1.10.1.1 Export Options

The Export Task defines the source and shape of the data that will be exported, and the target for the export (such as an output text file, an existing table in a database to which the data is mapped, or a new table in a database).

The user chooses how the Export behaves when adding the Export Task to a job:

Export Task

The options are:

  • Delete current data and insert (default): EDQ deletes all the current data in the target table or file and inserts the in-scope data in the export. For example, if it is writing to an external database it will truncate the table and insert the data, or if it is writing to a file it will recreate the file.
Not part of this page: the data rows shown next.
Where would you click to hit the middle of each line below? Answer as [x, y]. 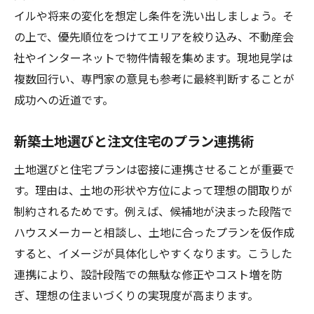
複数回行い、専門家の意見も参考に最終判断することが [154, 78]
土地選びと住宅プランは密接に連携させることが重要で [154, 169]
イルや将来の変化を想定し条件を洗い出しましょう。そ [154, 15]
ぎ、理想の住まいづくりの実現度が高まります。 [136, 295]
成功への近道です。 [64, 100]
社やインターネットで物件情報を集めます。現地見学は [153, 57]
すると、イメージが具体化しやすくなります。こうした [153, 253]
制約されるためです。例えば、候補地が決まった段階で [153, 211]

  • Append to current data: EDQ does not delete any data from the target table or file, but adds the in-scope data in the export. When appending to a UTF-16 file, use the UTF-16LE or UTF-16-BE character set to prevent a byte order marker from being written at the start of the new data.

  • Replace records using primary key: EDQ deletes any records in the target table that also exist in the in-scope data for the export (determined by matching primary keys) and then inserts the in-scope data.

Notes:

  • When an Export is run as a standalone task in Director (by right-clicking on the Export and selecting Run), it always runs in Delete current data and insert mode.
  • Delete current data and insert and Replace records using primary key modes perform Delete then Insert operations, not Update. It is possible that referential integrity rules in the target database will prevent the deletion of the records, therefore causing the Export task to fail. Therefore, in order to perform an Update operation instead, Oracle recommends the use of a dedicated data integration product, such as Oracle Data Integrator.

1.10.2 Results Book Export

Results Books can also be exported to a Data Store, either manually or as part of a scheduled job.

Note:

Results Book Exports always perform a Delete current data and insert operation.

To set up an Export of a Results Book:

  1. Right-click on Exports in the Project Browser, and select New Results Book Export....

  2. Select the Results Book.

  3. Select the Result Pages to export and the number of rows to export. Entering no value will cause all the records to be exported.

  4. Select the Data Store to export to.

    Note:

    If writing to a database, a Results Book Export always perform a Delete current data and insert operation; i.e. it creates tables (corresponding to the names of the Results Pages) if they do not exist, and overwrites tables of the same name if they do exist.

See also Running a Prepared Export.

1.11 Running a Prepared Export

There are two ways of running a prepared export of a Staged Data table or of a Results Book:

  1. Manually run the export

  2. Run the export as part of a job

1.11.1 Manually running an export

Right-click on the named Export configuration in the Project Browser, and select Run:

Running a prepared export

The export process will run immediately and you can monitor its progress in the Project Browser.

Note:

If you are exporting to a Client-side Data Store, the Export must be run manually.

1.11.2 Running an export as part of a job

If you are exporting to a server-side Data Store, you can run the export as part of a larger job, and schedule that job for execution at some point in the future:

  1. Right Click on the Job Configuration in the Project Browser, and select New Job.

  2. This brings up the Job Configuration dialog. Change the default name of the job to a descriptive name.

    Note that the Tool Palette now changes to show a list of tasks that may be run in jobs.

  3. Drag-and-drop the Export Task from the Tool Palette to add it to the job.

  4. The job may also include other tasks, for example, to re-run snapshots, run processes, and external jobs. See the "Jobs" topic in Enterprise Data Quality Online Help for further details.

  5. For each export task selected, define how the export should be performed. A further option allows you to disable the export.

  6. Click Run to run the job straight away, or click Schedule to schedule the job to run at a later date or time.